# Good days/Bad days...?



## canadiangeordie (Jan 10, 2009)

Hey

Was discussing this a while ago with another player, but it happened to me last night.

Last weekend when our band got together to jam, i was 100%, nailed everything, worked the fretboard, everything felt so comfortable and i actually sounded great, perfect vibrato etc. I still consider myself barely above amateur ability compared to most, but i was even playing the intro to Paul Gilbert's 'Scarified' without missing a note, which ive been trying to play forever.

Last night, same band, same time, same weather, same warm-up routine, same amount of sleep the night before, same everything. And i couldn't hit a damn thing. My solo's were all over the place, my down picking stamina was terrible, bottom E slipped over the fretboard (downtuned in C), timing was generally horrible etc.

Its' generally accepted that you'll have good days and bad days with the instrument, but what do people do to try to cancel out the bad ones and have more awesome playing/practices?

At times i feel the guitar is an extension of me, and i can play anything. Others i feel im getting nowhere and want to throw it down the stairs.

Thanks in advance!


----------



## shoretyus (Jan 6, 2007)

Your trying to hard?


----------



## Salvo (Apr 20, 2009)

shoretyus said:


> Your trying to hard?


Exactly... If you can't relax and have fun with it then this is when your gonna run into troubles... Im just getting back into playing after 15 years or not touching a guitar. Not that i was good before. But when im sitting here practicing if im relaxed and not really paying attention to what im doing everything seems to flow into place... If im stressed and trying to hard i can't do a dam thing and end up just putting it down...


----------



## jeremiahlafollette (Apr 20, 2009)

*Break Time*

canadiangeordie,

It's OK to take a break if you have a consistant regular practice schedual (personally and when jamming). 
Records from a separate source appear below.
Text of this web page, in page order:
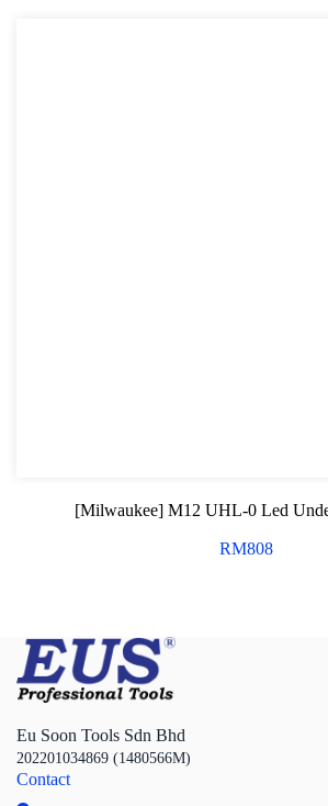
[Milwaukee] M12 UHL-0 Led
RM808
Eu Soon Tools Sdn Bhd
202201034869 (1480566M)
Contact
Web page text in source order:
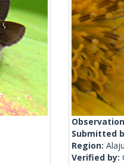
Submitted
Region:
Verified by:
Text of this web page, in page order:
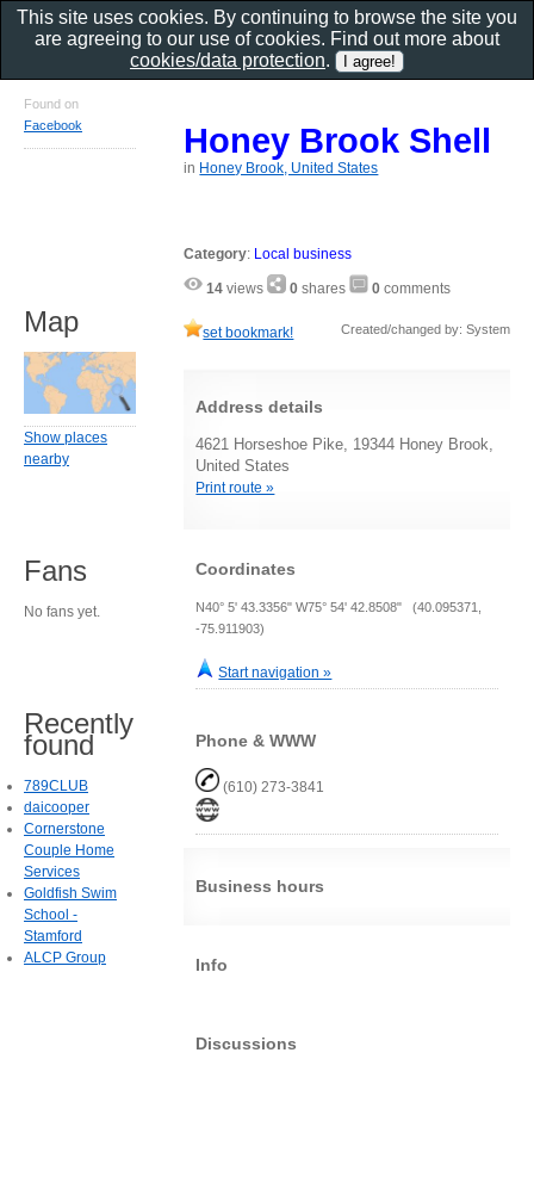
Honey Brook Shell
in Honey Brook, United States
Category: Local business
14 views 0 shares 0 comments
set bookmark! Created/changed by: System
Address details
4621 Horseshoe Pike, 19344 Honey Brook,
United States
Print route »
Coordinates
N40° 5' 43.3356" W75° 54' 42.8508" (40.095371,
-75.911903)
Start navigation »
Phone & WWW
(610) 273-3841
Business hours
Info
Discussions
Found on
Facebook
Map
Show places
nearby
Fans
No fans yet.
Recently
found
789CLUB
daicooper
Cornerstone
Couple Home
Services
Goldfish Swim
School -
Stamford
ALCP Group
This site uses cookies. By continuing to browse the site you
are agreeing to our use of cookies. Find out more about
cookies/data protection.

I find that often times the best thing I can do after getting a guitar part down, and then the next day it seems as if I never practiced is to either...
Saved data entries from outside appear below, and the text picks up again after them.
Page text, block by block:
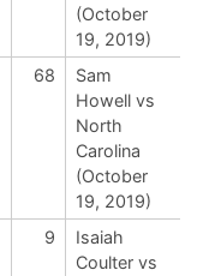
(October
19, 2019)
68
Sam
Howell vs
North
Carolina
(October
19, 2019)
9
Isaiah
Coulter vs
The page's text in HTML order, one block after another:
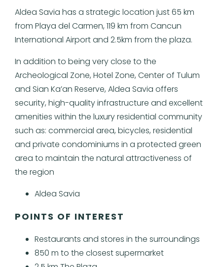
Aldea Savia has a strategic location just 65 km
from Playa del Carmen, 119 km from Cancun
International Airport and 2.5km from the plaza.
In addition to being very close to the
Archeological Zone, Hotel Zone, Center of Tulum
and Sian Ka’an Reserve, Aldea Savia offers
security, high-quality infrastructure and excellent
amenities within the luxury residential community
such as: commercial area, bicycles, residential
and private condominiums in a protected green
area to maintain the natural attractiveness of
the region
Aldea Savia
POINTS OF INTEREST
Restaurants and stores in the surroundings
850 m to the closest supermarket
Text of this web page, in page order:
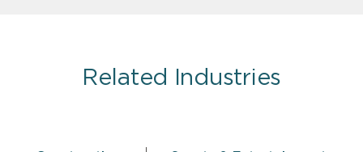
Related Industries
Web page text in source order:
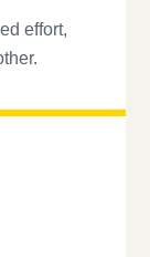
effort,
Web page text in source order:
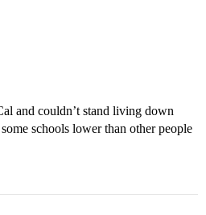
and couldn’t stand living down
schools lower than other people
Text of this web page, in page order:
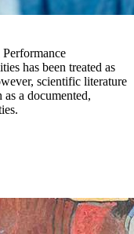
has been treated as
scientific literature
a documented,
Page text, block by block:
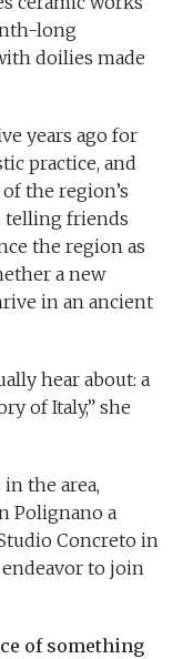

1. Press in a little more when practicing. Sometimes you just need to break through in your practice schedual to get to the next level of playing. 
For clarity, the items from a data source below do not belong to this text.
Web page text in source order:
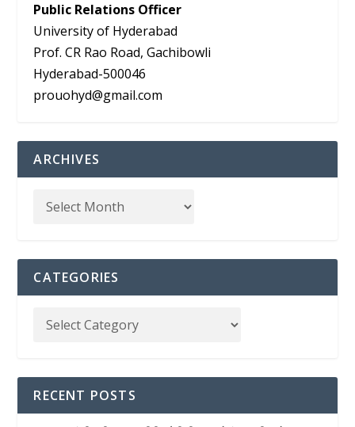
Public Relations Officer
University of Hyderabad
Prof. CR Rao Road, Gachibowli
Hyderabad-500046
prouohyd@gmail.com
ARCHIVES
CATEGORIES
RECENT POSTS
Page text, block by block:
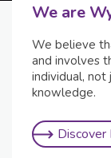
We are
We believe
and involves
individual,
knowledge.
Discover

2. If practicing after a half hour to an hour is not bearing any fruit and your getting frustrated, put the guitar down, and don't even look at your guitar untill the next practice time with your guitar.

Sometimes the mind and body need a break to allow the subconscious part of yourself to bridge the gap between what your body and what your mind are trying to put together.

One example of this is if you've ever played a video game and you've played for hours trying to get to that next level. In frustration you scream and yell at the TV and your sweaty controller onlyto come back next day and complete that impossible level in 5 minutes of less.

I hope that helps you out a little,


----------



## zontar (Oct 25, 2007)

canadiangeordie said:


> Last weekend when our band got together to jam, i was 100%, nailed everything...
> 
> Last night, same band, same time, same weather, same warm-up routine, same amount of sleep the night before, same everything. And i couldn't hit a damn thing...
> 
> ...


Been there, done that.
Play long enough & it happens.
And the answers above are good advice.


----------



## Guest (May 8, 2009)

canadiangeordie said:


> Last night, same band, same time, same weather, same warm-up routine, same amount of sleep the night before, same everything. And i couldn't hit a damn thing. My solo's were all over the place, my down picking stamina was terrible, bottom E slipped over the fretboard *(downtuned in C)*, timing was generally horrible etc.


Strings are slacker now. 
You have to caress her.


----------



## Budda (May 29, 2007)

if im having a bad day, i cut my playing short.


----------



## Duster (Dec 28, 2007)

I wasn't going to suggest this because it sounds hokey, but then I saw the last post was by "Budda", and I figured it must be a sign.

Try some meditation.

Don't laugh. Try it. Quiet concentration, steady deep breathing, positive visualization, whatever works for you. Last week you played well because you were in the moment. This week there's something holding you back. And it's all in your head...

--- D


----------



## lbrown1 (Mar 22, 2007)

go to Jamaica for a week........I just came back - hadn't touched the guitar in over 7 days.....I picked it up when I got back and wow - the sounds I was making out of that thing.......seriously though - sometimes a break from it is a good thing.


----------



## shoretyus (Jan 6, 2007)

lbrown1 said:


> go to Jamaica for a week........I just came back - hadn't touched the guitar in over 7 days.....I picked it up when I got back and wow - the sounds I was making out of that thing.......seriously though - sometimes a break from it is a good thing.


You been visiting the Rastas again?9kkhhd


----------



## lbrown1 (Mar 22, 2007)

shoretyus said:


> You been visiting the Rastas again?9kkhhd


there was this dude on the beach with a guitar...every day he came by singing the same song....."don't worry.....bout a thing"....


and there was this other dude with 1 arm and a portable keyboard on the beach and he would come by every day and sing "don't worry....bout a thing"....


.both of them would then proceed to produce their CD for sale....with ...you guessed it...the title track "Don't worry.....bout a thing......cause every little thing...gonna be alright"


I bought a Rasta hat........but they laughed at my close cropped hairdo when I said I wanted dreads.


----------